Malone Ladonna, Fonseca Brian, Fagan Thomas, Gralla Jane, Wilson Neil, Vargas Daniel, DiMaria Micheal, Truong Uyen, Browne Lorna P
Department of Radiology, Children's Hospital Colorado, Aurora, Colorado, USA.
Department of Cardiology, Children's Hospital Colorado, Aurora, Colorado, USA.
Pediatr Cardiol. 2017 Apr;38(4):746-753. doi: 10.1007/s00246-017-1574-0. Epub 2017 Feb 16.
Percutaneous pulmonary valve intervention (PPVI) is a less invasive and less costly approach to pulmonary valve replacement compared with the surgical alternative. Potential complications of PPVI include coronary compression and pulmonary arterial injury/rupture. The purpose of this study was to characterize the morphological risk factors for PPVI complication with cardiac MRI and cardiac CTA. A retrospective review of 88 PPVI procedures was performed. 44 patients had preprocedural cardiac MRIs or CTAs available for review. Multiple morphological variables on cardiac MRI and CTA were compared with known PPVI outcome and used to investigate associations of variables in determining coronary compression or right ventricular-pulmonary arterial conduit injury. The most significant risk factor for coronary artery compression was the proximity of the coronary arteries to the conduit. In all patients with coronary compression during PPVI, the coronary artery touched the conduit on the preprocedural CTA/MRI, whilst in patients without coronary compression the mean distance between the coronary artery and the conduit was 4.9 mm (range of 0.8-20 mm). Multivariable regression analysis demonstrated that exuberant conduit calcification was the most important variable for determining conduit injury. Position of the coronary artery directly contacting the conduit without any intervening fat may predict coronary artery compression during PPVI. Exuberant conduit calcification increases the risk of PPVI-associated conduit injury.

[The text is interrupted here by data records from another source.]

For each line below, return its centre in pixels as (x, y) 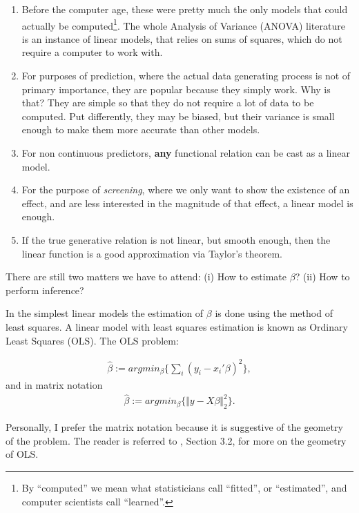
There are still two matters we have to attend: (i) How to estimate (146, 277)
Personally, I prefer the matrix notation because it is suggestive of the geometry (174, 427)
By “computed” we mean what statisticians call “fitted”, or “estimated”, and (184, 488)
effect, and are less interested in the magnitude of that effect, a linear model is (187, 203)
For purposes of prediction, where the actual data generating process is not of (186, 76)
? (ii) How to (322, 277)
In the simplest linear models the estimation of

Close attention to these factors is recommended prior to intervention in patients with pulmonary valve dysfunction.
与手术替代方案相比,经皮肺动脉瓣介入术(PPVI)是一种侵入性较小且成本较低的肺动脉瓣置换方法。PPVI的潜在并发症包括冠状动脉受压和肺动脉损伤/破裂。本研究的目的是通过心脏磁共振成像(MRI)和心脏计算机断层扫描血管造影(CTA)来确定PPVI并发症的形态学危险因素。对88例PPVI手术进行了回顾性研究。44例患者术前有心脏MRI或CTA可供评估。将心脏MRI和CTA上的多个形态学变量与已知的PPVI结果进行比较,并用于研究变量在确定冠状动脉受压或右心室-肺动脉导管损伤中的相关性。冠状动脉受压的最显著危险因素是冠状动脉与导管的接近程度。在所有PPVI期间发生冠状动脉受压的患者中,术前CTA/MRI显示冠状动脉与导管接触,而在无冠状动脉受压的患者中,冠状动脉与导管之间的平均距离为4.9毫米(范围为0.8-20毫米)。多变量回归分析表明,导管过度钙化是确定导管损伤的最重要变量。冠状动脉直接接触导管且无任何中间脂肪的位置可能预示PPVI期间冠状动脉受压。导管过度钙化会增加PPVI相关导管损伤的风险。对于肺动脉瓣功能不全的患者,建议在干预前密切关注这些因素。